Ralf Rangnick findet, die Europa League ist "für viele Vereine eher Fluch als Segen". Foto: imago

Ralf Rangnick findet, die Europa League ist „für viele Vereine eher Fluch als Segen“. Foto: imago

Mit seinen Aussagen zum Stellenwert der Europa League hatte Ralf Rangnick nach der Niederlage beim FC Salzburg Aufsehen erregt, weil sie eine überraschende Kehrtwende in der Kommunikation darstellten. Rückblickend hätte er an seiner Herangehensweise nichts geändert, wohl aber andere Worte gewählt, wie der Trainer von RB Leipzig am Sonntag bei Jörg Wontorra erklärte.

Ralf Rangnick bereut Wortwahl zum Stellenwert der Europa League

Klare Zielvorgabe bei RB ist die Champions League, „dem haben wir auch untergeordnet, dass wir in der Europa League eben den gesamten Kader genutzt haben, um immer wieder in der Bundesliga mit der ausgeruhtesten Mannschaft an den Start zu gehen“, wiederholte Rangnick bei Sky. Schließlich sei er „immer noch der Meinung, dass die finanzielle Diskrepanz zwischen Europa League und Champions League viel zu groß ist.“ Das sei auch dem FC Köln zum Verhängnis geworden und habe zuvor auch Freiburg und Augsburg beinahe um den Klassenerhalt gebracht. „Für viele Vereine ist es eher Fluch als Segen“, brachte Rangnick seine Sicht auf den Wettbewerb zum Ausdruck. Das sprach wohl auch der Sportdirektor aus ihm.

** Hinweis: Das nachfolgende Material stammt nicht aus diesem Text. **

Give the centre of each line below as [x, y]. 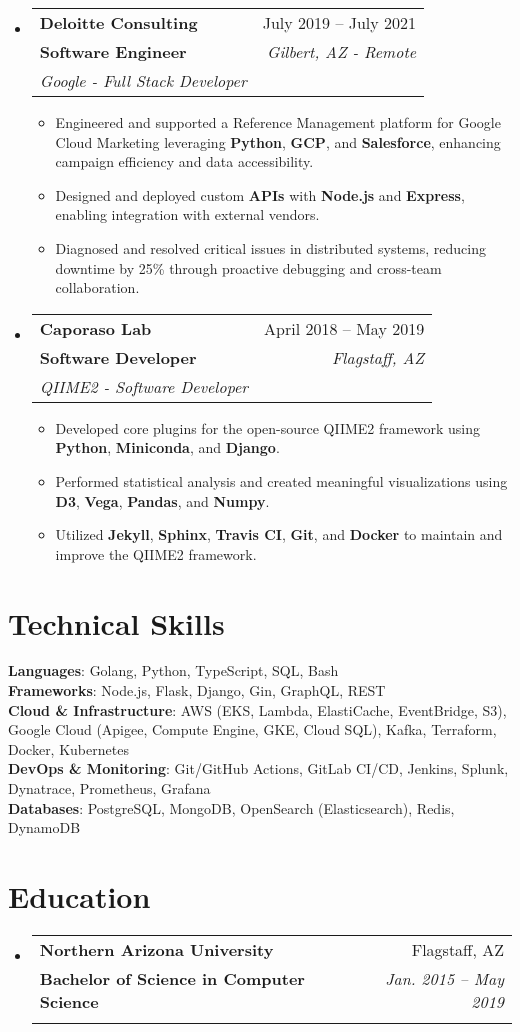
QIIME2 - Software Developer [144, 386]
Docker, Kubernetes [68, 748]
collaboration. [97, 287]
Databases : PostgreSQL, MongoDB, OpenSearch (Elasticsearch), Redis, [231, 807]
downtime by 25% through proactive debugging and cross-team [248, 267]
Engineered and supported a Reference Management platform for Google [278, 122]
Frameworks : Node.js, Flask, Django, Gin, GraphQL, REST [197, 690]
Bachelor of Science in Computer [172, 978]
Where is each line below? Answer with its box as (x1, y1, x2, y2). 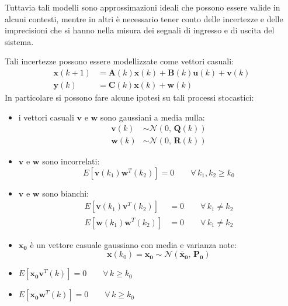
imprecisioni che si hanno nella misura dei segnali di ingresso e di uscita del (5, 24, 275, 36)
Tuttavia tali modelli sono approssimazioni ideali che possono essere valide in (5, 1, 280, 13)
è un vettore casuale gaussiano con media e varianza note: (30, 238, 237, 250)
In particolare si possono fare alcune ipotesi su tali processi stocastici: (5, 91, 254, 104)
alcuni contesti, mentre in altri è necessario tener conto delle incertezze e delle (5, 12, 283, 25)
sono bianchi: (42, 187, 89, 199)
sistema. (5, 35, 34, 47)
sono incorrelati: (42, 155, 100, 167)
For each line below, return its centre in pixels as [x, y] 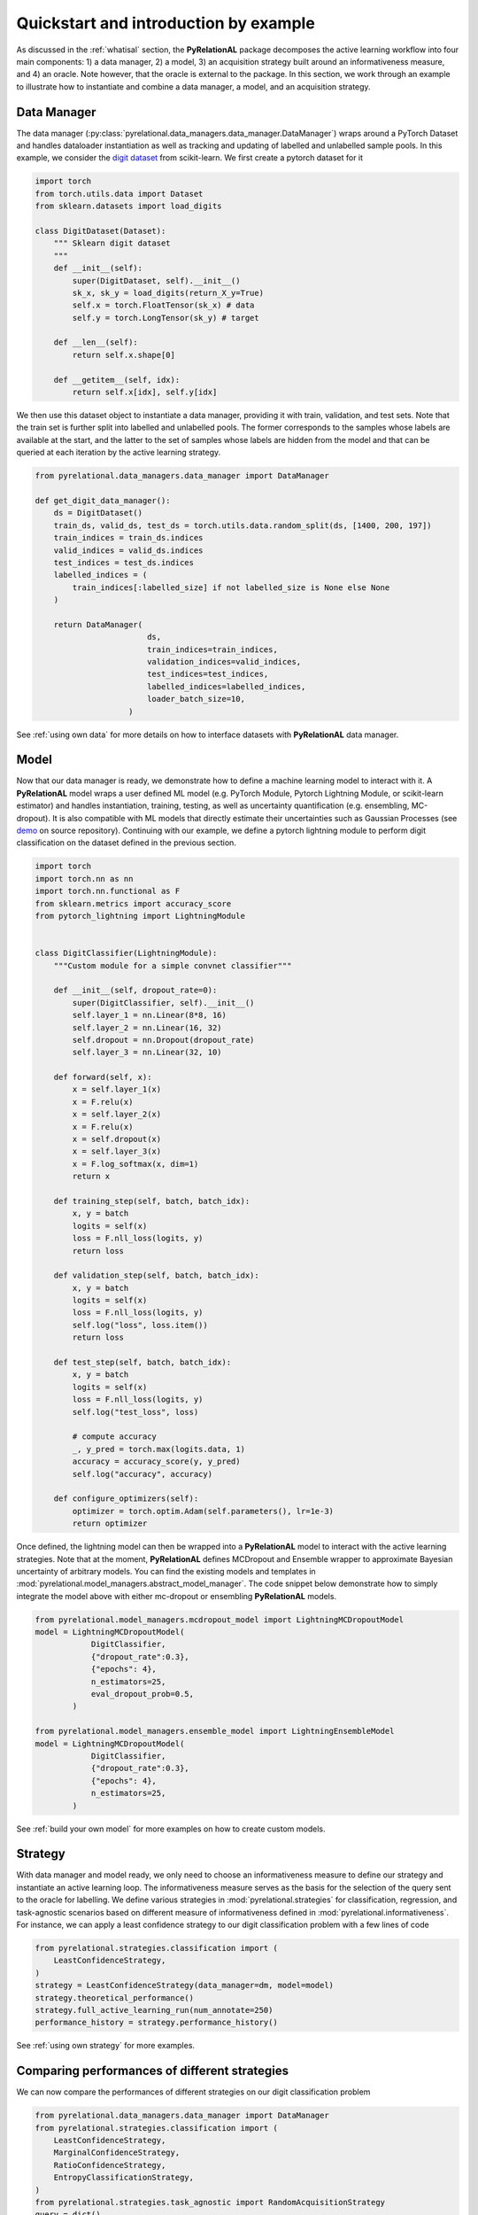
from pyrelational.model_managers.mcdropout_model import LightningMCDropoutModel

RB scheitert erst an Salzburg, dann an Trondheim

Mit der Vorsaison unter Ralph Hasenhüttl war die Situation nicht ganz vergleichbar. RB stieg da erst nach der Gruppenphase der Champions League in die K.o.-Runde der ungeliebten Europa League ein. Und man sollte auch nicht vergessen: Auch mit Rotation hätte es RB beinahe geschafft, beiden Ziele gerecht zu werden. Nach dem 0:1 in Salzburg hatte Rangnick erklärt, dass sich mit der Europa League in Leipzig niemand mehr beschäftigt, obwohl RB mit einem Sieg gegen Trondheim noch im Rennen war. „Aber ich würde das im Rückblick so nicht nochmal wiederholen“, so der RB-Coach am Sonntag.

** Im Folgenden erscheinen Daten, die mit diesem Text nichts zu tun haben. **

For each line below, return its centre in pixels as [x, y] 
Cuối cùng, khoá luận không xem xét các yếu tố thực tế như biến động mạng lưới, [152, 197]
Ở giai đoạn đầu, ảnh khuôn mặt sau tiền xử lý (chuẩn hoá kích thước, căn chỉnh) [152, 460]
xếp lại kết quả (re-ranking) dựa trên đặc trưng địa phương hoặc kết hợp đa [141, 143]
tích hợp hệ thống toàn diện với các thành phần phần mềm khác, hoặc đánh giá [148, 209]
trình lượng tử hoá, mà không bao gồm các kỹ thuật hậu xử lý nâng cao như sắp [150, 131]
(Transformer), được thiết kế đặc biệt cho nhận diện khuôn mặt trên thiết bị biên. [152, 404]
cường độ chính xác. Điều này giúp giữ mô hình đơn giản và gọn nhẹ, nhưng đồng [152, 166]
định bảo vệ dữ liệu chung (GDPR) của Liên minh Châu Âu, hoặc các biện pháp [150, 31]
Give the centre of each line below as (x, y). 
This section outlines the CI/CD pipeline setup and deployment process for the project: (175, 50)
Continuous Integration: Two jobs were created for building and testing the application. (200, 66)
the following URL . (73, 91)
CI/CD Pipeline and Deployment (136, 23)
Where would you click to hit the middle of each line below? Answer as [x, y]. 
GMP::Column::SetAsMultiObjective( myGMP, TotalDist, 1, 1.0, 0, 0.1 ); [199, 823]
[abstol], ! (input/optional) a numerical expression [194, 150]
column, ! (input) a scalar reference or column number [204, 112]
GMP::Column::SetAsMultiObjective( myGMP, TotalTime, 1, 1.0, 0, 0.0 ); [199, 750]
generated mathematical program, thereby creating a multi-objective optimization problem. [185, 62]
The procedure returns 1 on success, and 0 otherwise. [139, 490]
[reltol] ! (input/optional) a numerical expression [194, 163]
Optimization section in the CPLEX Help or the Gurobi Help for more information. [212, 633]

Unterm Strich bleibt der Eindruck, dass Rangnick die internationalen Ausflüge vom I-Tüpfelchen zum B-Turnier herabgestuft hat. Immerhin muss sich Julian Nagelsmann ab dem Sommer darüber den Kopf nicht unbedingt zerbrechen. Mit dem 3:0 gegen Hannover 96 konnte RB den Vorsprung auf Eintracht Frankfurt auf fünf Zähler ausbauen.